81.3 RBD Wittenburg Boat Ramp
Private boat ramp, no services. Picnic pavilion and small parking lot. Long walk to the nearest stores (5 miles — Altenburg) but well worth the hike if you want to see the very unique Lutheran Church and Museum. Picture-perfect small farms of all shapes and sorts and sizes fill the valleys and checkerboard the landscape above the Middle Mississippi, but Altenburg and vicinity seems to have fostered the richest assortment anywhere. Dairy, pigs, chickens, sheep, cattle, goats, horses, you name it, sprinkled in with corn fields, soybeans, wheat and vineyards. The small farm seems to be alive and well on the Mississippi Hills.
80.8 LBD Grand Tower – Devil’s Bake Oven (Rock Cliff)

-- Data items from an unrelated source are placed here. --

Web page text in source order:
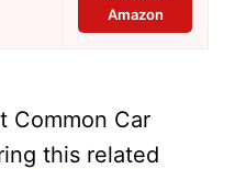
Amazon
Common Car
this related
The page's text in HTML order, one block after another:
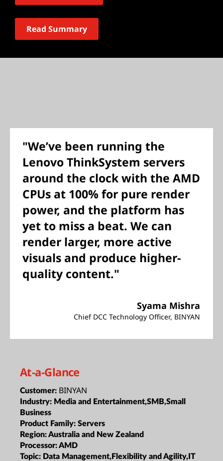
Read Summary
"We’ve been running the
Lenovo ThinkSystem servers
around the clock with the AMD
CPUs at 100% for pure render
power, and the platform has
yet to miss a beat. We can
render larger, more active
visuals and produce higher-
quality content."
Syama Mishra
Chief DCC Technology Officer, BINYAN
At-a-Glance
Customer: BINYAN
Industry: Media and Entertainment,SMB,Small
Business
Product Family: Servers
Region:Australia and New Zealand
Processor:AMD
Topic: Data Management,Flexibility and Agility,IT

After bouncing off Fountain Bluff the channel goes river center and paddlers looking downstream will become aware of an unusual feature seen left bank, a chunky shape rising right out of the water. At first it appears to be a grey boulder, but by and by you realize there are trees on top. It must be larger than a boulder. Trees don’t grow on a boulder. At low water you’ll see a cave on the west side facing the river. This is the Devl’s Bake Oven. Make a landing from the big eddy swirling downstream of the cliff and climb up an unkept trail on its backside for great views up and down the river. At low and medium water levels you can camp, but there is a dirt road behind leading to the nearby campground and town, and you will probably have company.
80.5 LBD Devil’s Backbone Park & Campground
One of the most beautiful parks on the Middle Mississippi straddles the Devil’s Backbone, a ridge of limestone leftover from the glacial days when torrents of water 20-30 times the Mississippi is today scoured everything movable out of the valley and deposited rocks, gravel, sand and mud. As it receded, the falling waters left behind monuments of the surrounding hills in the valley such as the Devil’s Backbone.

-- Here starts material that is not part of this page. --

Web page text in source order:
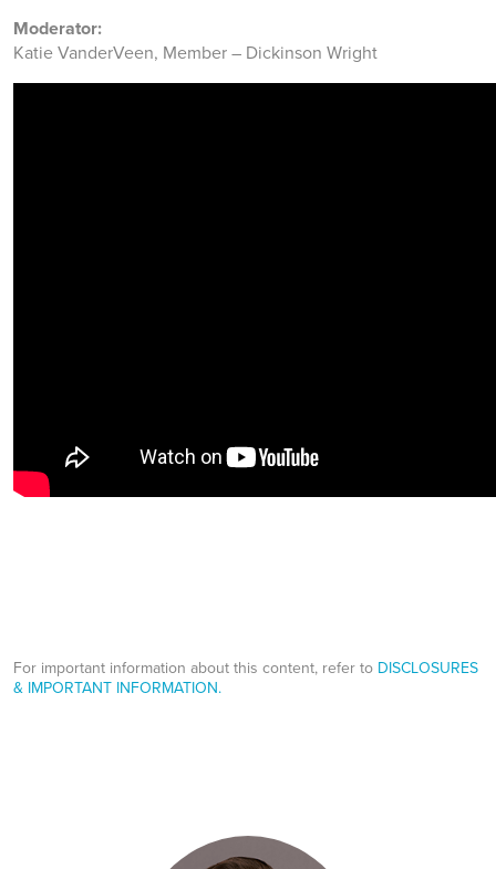
Moderator:
Katie VanderVeen, Member – Dickinson Wright
For important information about this content, refer to DISCLOSURES
& IMPORTANT INFORMATION.

Devil’s Backbone is an unusual limestone ridge that runs for about one-half mile along the eastern shore of the Mississippi River at Grand Tower. At the north edge of the Backbone, there is steep gap and then the Devil’s Bake Oven, a larger rock that stands on the edge of the river and rises to heights of nearly one hundred feet. These two landmarks were used by river men to signal a shallow spot in the Mississippi River. Before the river was dammed, keelboats and barges were towed over the sandbars using mules. This bottleneck became a natural hijacking area for river pirates. The raids by river pirates became so bad that in 1803, a detachment of U.S. Cavalrymen were dispatched to drive the outlaws from the area. In the late 1800s an iron foundry was built on the hillside on Devil’s Backbone. (From Great River Road)
You can make a primitive camp on the sandbar downstream of Devil’s Bake Oven (Rock Cliff) if the water is below 20 on the Chester Gage. But if you don’t mind being amongst RVs and car campers, you might want to camp at nearby Devil’s Backbone Park & Campground and enjoy hot showers and running water. The primitive camping for us paddlers with tents is located at the north and south ends of the park. Take a walk and pick out your place, and then paddle up as close as you can get for easy access from the river. Devil’s Backbone Park sits upon the River to River Trail, as well as the Lewis and Clark Expedition Trail. There are hiking trails into the Backbone. Campfires are permitted, and firewood can be acquired on site. The park also supplies fire rings and picnic tables as requested. Fees for tent camping is $7.50/day.
Note: You will find another ideally located public campground 14 miles downstream at Trail of Tears State Park, which has showers, laundry, and WIFI.
The River to River Trail (American Discovery Trail)
The River to River Trail crosses 160 miles of Southern Illinois from Battery Rock on the Ohio River to Devil’s Backbone Park in Grand Tower Illinois on the Mississippi River. The River to River trail is part of the American Discovery Trail that extends 5,000 miles coast to coast from Cape Henlopen State Park in Delaware to Point Reyes National Seashore in California, and claims to be our only cast to coast non-motorized recreational trail.